### Exercise objective
From the records, pick out and copy each line containing "Improve".

· · · ·

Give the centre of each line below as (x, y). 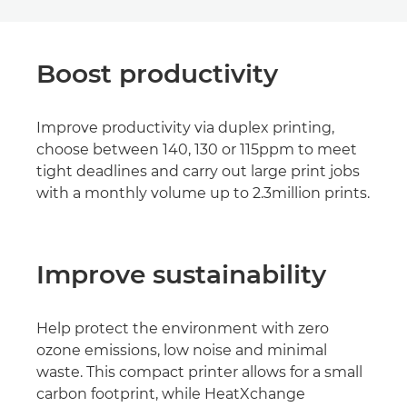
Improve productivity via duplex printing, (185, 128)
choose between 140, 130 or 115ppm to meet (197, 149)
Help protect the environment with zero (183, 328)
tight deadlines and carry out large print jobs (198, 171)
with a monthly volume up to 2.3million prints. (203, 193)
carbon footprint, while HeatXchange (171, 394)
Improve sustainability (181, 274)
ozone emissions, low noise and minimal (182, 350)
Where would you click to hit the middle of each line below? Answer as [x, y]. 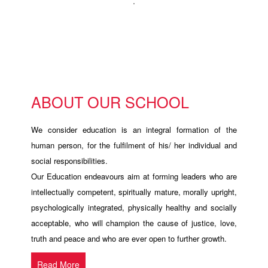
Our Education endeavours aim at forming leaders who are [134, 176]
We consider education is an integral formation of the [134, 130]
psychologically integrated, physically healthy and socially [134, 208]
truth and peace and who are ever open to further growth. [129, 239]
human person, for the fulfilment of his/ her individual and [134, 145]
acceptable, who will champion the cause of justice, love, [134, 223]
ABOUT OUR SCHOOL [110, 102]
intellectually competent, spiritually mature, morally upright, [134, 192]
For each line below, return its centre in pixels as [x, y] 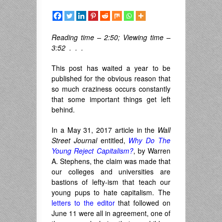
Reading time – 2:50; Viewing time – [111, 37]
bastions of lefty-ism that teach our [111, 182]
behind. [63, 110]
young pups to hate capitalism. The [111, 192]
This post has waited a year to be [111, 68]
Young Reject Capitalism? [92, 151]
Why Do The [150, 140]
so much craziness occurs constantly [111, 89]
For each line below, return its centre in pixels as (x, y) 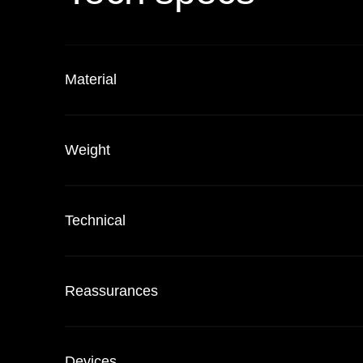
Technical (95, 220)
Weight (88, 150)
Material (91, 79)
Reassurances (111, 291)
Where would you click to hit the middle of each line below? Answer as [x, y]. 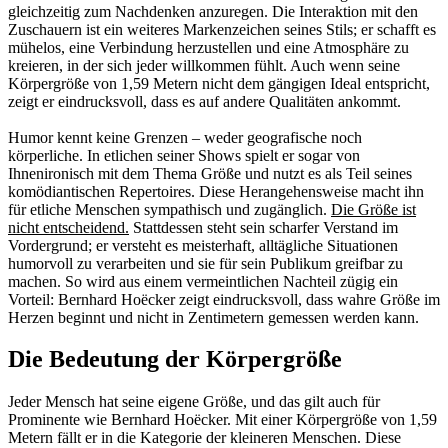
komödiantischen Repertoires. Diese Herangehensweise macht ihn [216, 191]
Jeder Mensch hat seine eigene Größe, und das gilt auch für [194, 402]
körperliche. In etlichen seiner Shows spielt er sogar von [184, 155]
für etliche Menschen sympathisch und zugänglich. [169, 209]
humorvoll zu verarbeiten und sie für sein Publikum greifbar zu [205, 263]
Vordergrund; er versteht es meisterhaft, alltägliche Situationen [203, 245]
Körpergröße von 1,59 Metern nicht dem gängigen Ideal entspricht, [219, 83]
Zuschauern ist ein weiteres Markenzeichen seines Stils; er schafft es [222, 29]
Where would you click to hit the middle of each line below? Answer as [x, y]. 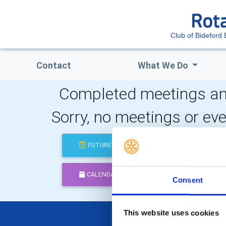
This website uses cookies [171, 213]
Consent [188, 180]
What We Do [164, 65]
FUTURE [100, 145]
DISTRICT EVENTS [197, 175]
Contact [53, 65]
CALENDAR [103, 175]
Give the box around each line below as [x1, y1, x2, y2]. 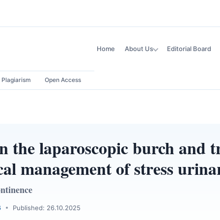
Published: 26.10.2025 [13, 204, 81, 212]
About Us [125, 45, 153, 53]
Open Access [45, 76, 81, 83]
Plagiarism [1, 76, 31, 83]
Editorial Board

· · · ·

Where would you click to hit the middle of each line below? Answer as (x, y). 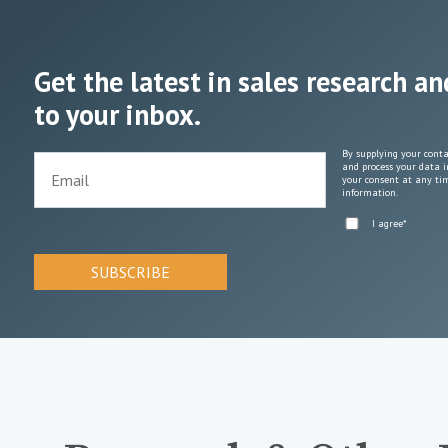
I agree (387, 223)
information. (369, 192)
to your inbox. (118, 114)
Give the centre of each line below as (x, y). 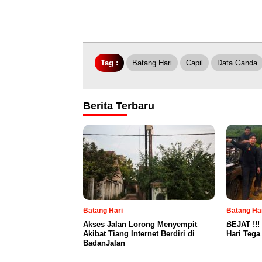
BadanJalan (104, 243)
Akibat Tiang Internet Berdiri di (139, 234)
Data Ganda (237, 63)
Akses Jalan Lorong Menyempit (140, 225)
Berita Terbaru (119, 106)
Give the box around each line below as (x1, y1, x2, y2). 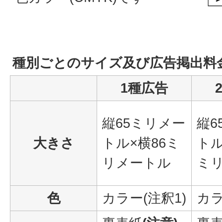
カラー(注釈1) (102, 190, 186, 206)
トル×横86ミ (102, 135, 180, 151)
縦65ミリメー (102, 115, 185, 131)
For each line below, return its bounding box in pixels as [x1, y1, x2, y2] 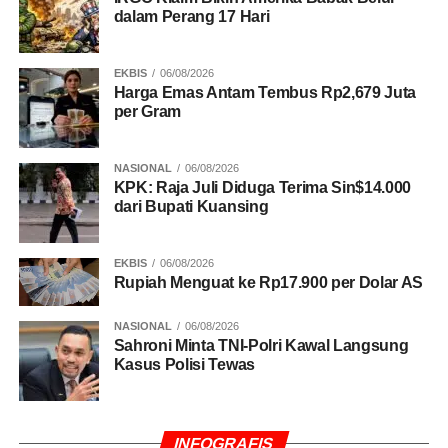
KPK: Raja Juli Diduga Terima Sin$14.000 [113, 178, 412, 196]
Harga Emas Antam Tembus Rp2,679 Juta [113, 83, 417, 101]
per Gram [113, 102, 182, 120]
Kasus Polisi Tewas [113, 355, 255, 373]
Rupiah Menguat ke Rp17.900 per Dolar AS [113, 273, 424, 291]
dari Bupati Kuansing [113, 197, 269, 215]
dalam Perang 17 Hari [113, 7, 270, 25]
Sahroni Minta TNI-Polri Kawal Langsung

· · · ·

### Answer box
Improve productivity via duplex printing, (185, 128)
Improve sustainability (181, 274)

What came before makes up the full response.